Like many things “it depends”.
There are various advantages and disadvantages of each option, and the decision of which to use (and you might choose to use more than one option) depends on the situation at your place of work, what you are doing & personal preference. The only thing I would strongly suggest is to be consistant - don’t do the same thing in different ways without there being a clear reason why.
The difference between using data sources & remote state is really the strength of the link between the two root modules. With remote state it is a very strong link - one root module exposes some outputs, which other root modules can then consume. Whereas for data sources there isn’t such an explicit link.
One advantage of having an explicit link (i.e. remote state) is you have clear links between root module, which you can more easily understand and document. A root module has to decide to expose something, whereas a data source could reference something that the producer doesn’t realise is being used/needed.
On the other had the advantage that data sources have is this looser association. This is particularly useful for example if something is produced that maybe isn’t managed by Terraform at all (and therefore remote state wouldn’t be possible) or is managed by Terraform but you shouldn’t have access to the root module’s state file (remote state requires access to the state file - for example S3 bucket - which includes more than just the exposed outputs, so could be a security issue in some situations). It is also useful when what is returned doesn’t matter as much - an example is where you just need the latest AMI instead of a specific one.
The idea of storing things in a totally different system is fairly similar to remote state - you have to explicitly send the data to that remote statem for it to be usable by someone else. One advantage is that only the shared information is available (instead of the whole state file), as well as the possibility of more granular access control, depending on what system you choose (so you could expose several items of information but restrict who can use them differently, whereas for remote state it is an all or nothing). The disadvantage is that there is additional complexity - you need to setup/maintain that extra system as well as any access control.
One other option you didn’t mention is just using hard coded values. This could be ARNs just included in a module as a string, or using a module that just contains such hard coded string/list values. With them being contained within a module you could then have loose versioning (such that you always get the latest version of that module). This can actually work pretty well for things which are pretty fixed - for example AWS account numbers or ARNs for a transit gateway (if they change it is likely to be due to some very major adjustment, which is unlikely and also likely to need other work anyway to accomodate).

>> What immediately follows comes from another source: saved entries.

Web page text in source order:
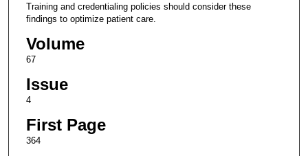
Training and credentialing policies should consider these
findings to optimize patient care.
Volume
67
Issue
4
First Page
364

Finally the other key thing you need to consider regardless of the option you use for sharing information between different root modules is how you perform changes. Within a single root module Terraform will produce a dependancy graph and figure out what is changing and the order to do things in. When you have coupled root modules that doesn’t exist, but there is still the same need.
You therefore need to have a way of rerunning moduleB if moduleA changes (assuming moduleB uses a value exposed by moduleA). This could be something totally manual (a process to run things in a certain order) or something more automated/complex (for example many CI systems can auto trigger other jobs once they complete).